In [None]:
import torch
import torchaudio
import os
import pandas as pd
import librosa
import numpy as np
import torch.nn as nn
import torch.nn.functional as F
import torch.optim as optim
from torch.utils.data import Dataset, DataLoader, random_split
from torchaudio.transforms import MelSpectrogram
from kaggle.api.kaggle_api_extended import KaggleApi
import zipfile

In [None]:
from google.colab import files
files.upload()

# Создание директории для хранения конфигурации Kaggle API
!mkdir -p ~/.kaggle
!cp kaggle.json ~/.kaggle/
!chmod 600 ~/.kaggle/kaggle.json

Saving kaggle (1).json to kaggle (1).json


In [None]:
!kaggle datasets download -d slenser/data-audio-mnist

Dataset URL: https://www.kaggle.com/datasets/slenser/data-audio-mnist
License(s): unknown
Downloading data-audio-mnist.zip to /content
 99% 700M/707M [00:07<00:00, 133MB/s]
100% 707M/707M [00:07<00:00, 96.0MB/s]


In [None]:
!kaggle datasets download -d slenser/audio-mnist-test

Dataset URL: https://www.kaggle.com/datasets/slenser/audio-mnist-test
License(s): unknown
Downloading audio-mnist-test.zip to /content
100% 240M/241M [00:02<00:00, 109MB/s] 
100% 241M/241M [00:02<00:00, 121MB/s]


In [None]:
import os
import zipfile

# Путь для распаковки данных
train_zip_path = './data-audio-mnist.zip'
test_zip_path = './audio-mnist-test.zip'
train_extract_path = './data/train'
test_extract_path = './data/test'

# Функция для распаковки zip файлов
def extract_zip(zip_path, extract_to):
    with zipfile.ZipFile(zip_path, 'r') as zip_ref:
        zip_ref.extractall(extract_to)

# Создание директорий, если они не существуют
os.makedirs(train_extract_path, exist_ok=True)
os.makedirs(test_extract_path, exist_ok=True)

# Распаковка файлов
extract_zip(train_zip_path, train_extract_path)
extract_zip(test_zip_path, test_extract_path)

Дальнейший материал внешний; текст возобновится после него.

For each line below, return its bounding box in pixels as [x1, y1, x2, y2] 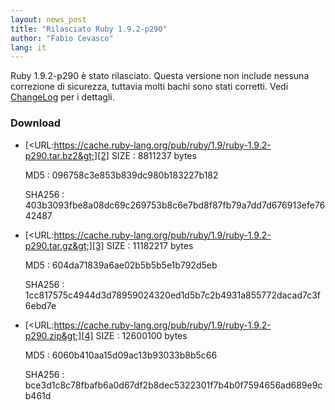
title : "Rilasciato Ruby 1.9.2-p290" [10, 24, 168, 34]
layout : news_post [10, 14, 87, 25]
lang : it [10, 42, 47, 53]
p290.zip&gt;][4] [24, 329, 94, 341]
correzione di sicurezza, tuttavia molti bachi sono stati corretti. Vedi [10, 81, 289, 93]
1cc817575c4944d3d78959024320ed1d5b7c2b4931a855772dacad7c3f [24, 289, 321, 301]
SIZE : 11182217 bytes [106, 239, 194, 251]
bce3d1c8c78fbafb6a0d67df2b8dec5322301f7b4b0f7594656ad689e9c [24, 379, 323, 391]

print("Файлы успешно распакованы!")


Файлы успешно распакованы!


In [None]:
import os
import torch
import torchaudio
import torch.nn as nn
import torch.nn.functional as F
from torch.utils.data import Dataset, DataLoader
from torchvision import transforms

class AudioMNISTDataset(Dataset):
    def __init__(self, root_dir, transform=None, target_size=(128, 128)):
        self.root_dir = root_dir
        self.transform = transform
        self.file_paths = [os.path.join(root_dir, fname) for fname in os.listdir(root_dir) if fname.endswith('.wav')]
        self.mel_spectrogram = torchaudio.transforms.MelSpectrogram(
            sample_rate=16000,
            n_fft=1024,
            hop_length=512,
            n_mels=128
        )
        self.target_size = target_size

    def __len__(self):
        return len(self.file_paths)

    def __getitem__(self, idx):
      file_path = self.file_paths[idx]
      label = int(os.path.basename(file_path).split('_')[0])
      waveform, sample_rate = torchaudio.load(file_path)

      # Преобразуем в мел-спектрограмму
      mel_spec = self.mel_spectrogram(waveform).squeeze(0)

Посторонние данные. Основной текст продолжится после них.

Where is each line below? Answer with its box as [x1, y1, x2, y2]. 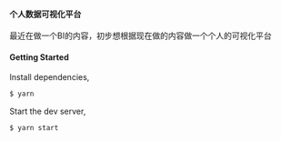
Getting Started [9, 51, 70, 63]
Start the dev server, [9, 106, 86, 117]
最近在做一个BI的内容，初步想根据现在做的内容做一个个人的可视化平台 [9, 30, 272, 41]
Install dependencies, [9, 72, 90, 83]
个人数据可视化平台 [9, 8, 82, 19]
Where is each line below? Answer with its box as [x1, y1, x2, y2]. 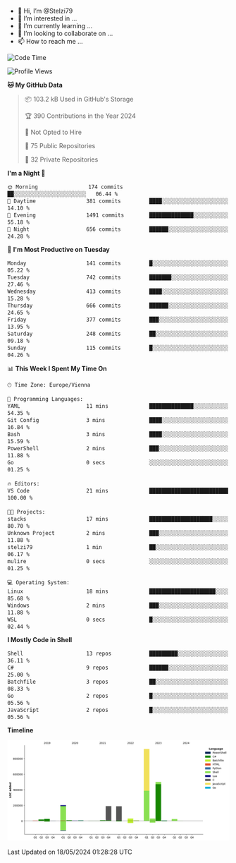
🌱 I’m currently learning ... [17, 22, 93, 30]
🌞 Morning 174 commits [7, 183, 123, 191]
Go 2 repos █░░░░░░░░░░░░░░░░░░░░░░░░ [7, 692, 229, 699]
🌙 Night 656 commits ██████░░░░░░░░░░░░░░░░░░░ [7, 226, 229, 233]
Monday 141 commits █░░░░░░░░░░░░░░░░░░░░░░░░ [7, 260, 229, 267]
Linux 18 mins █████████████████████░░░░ [7, 588, 229, 595]
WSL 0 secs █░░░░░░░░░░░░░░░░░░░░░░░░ [7, 616, 229, 623]
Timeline [7, 726, 34, 734]
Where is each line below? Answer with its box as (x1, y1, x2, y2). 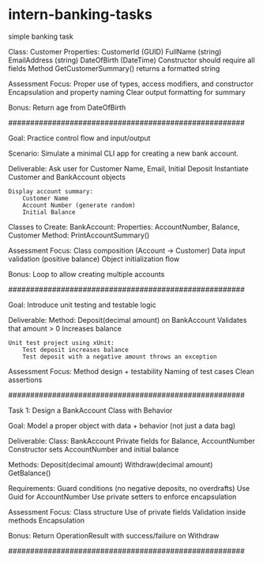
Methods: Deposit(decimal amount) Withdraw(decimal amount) (8, 459, 213, 469)
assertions (8, 375, 43, 384)
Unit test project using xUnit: (8, 339, 115, 347)
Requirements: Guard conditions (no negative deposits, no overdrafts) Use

      mel_spec = mel_spec.unsqueeze(0).unsqueeze(0)

      if mel_spec.size(3) < self.target_size[1]:
          mel_spec = torch.nn.functional.pad(mel_spec, (0, self.target_size[1] - mel_spec.size(3)))

      mel_spec_resized = torch.nn.functional.interpolate(mel_spec, size=(self.target_size[0], self.target_size[1]), mode='bilinear', align_corners=False)

      mel_spec_resized = mel_spec_resized.float()

      if self.transform:
          mel_spec_resized = self.transform(mel_spec_resized)

      return mel_spec_resized.squeeze(0), label


In [None]:
class CNNModel(nn.Module):
    def __init__(self, num_classes=10, input_shape=(128, 128)):
        super(CNNModel, self).__init__()
        self.conv1 = nn.Conv2d(1, 32, kernel_size=3, stride=1, padding=1)
        self.conv2 = nn.Conv2d(32, 64, kernel_size=3, stride=1, padding=1)
        self.conv3 = nn.Conv2d(64, 128, kernel_size=3, stride=1, padding=1)
        self.pool = nn.MaxPool2d(kernel_size=2, stride=2, padding=0)

        # Рассчитываем размер входа для fc1 в зависимости от размера мел-спектрограммы
        self._to_linear = None
        self._to_linear = self.calculate_fc_input(input_shape)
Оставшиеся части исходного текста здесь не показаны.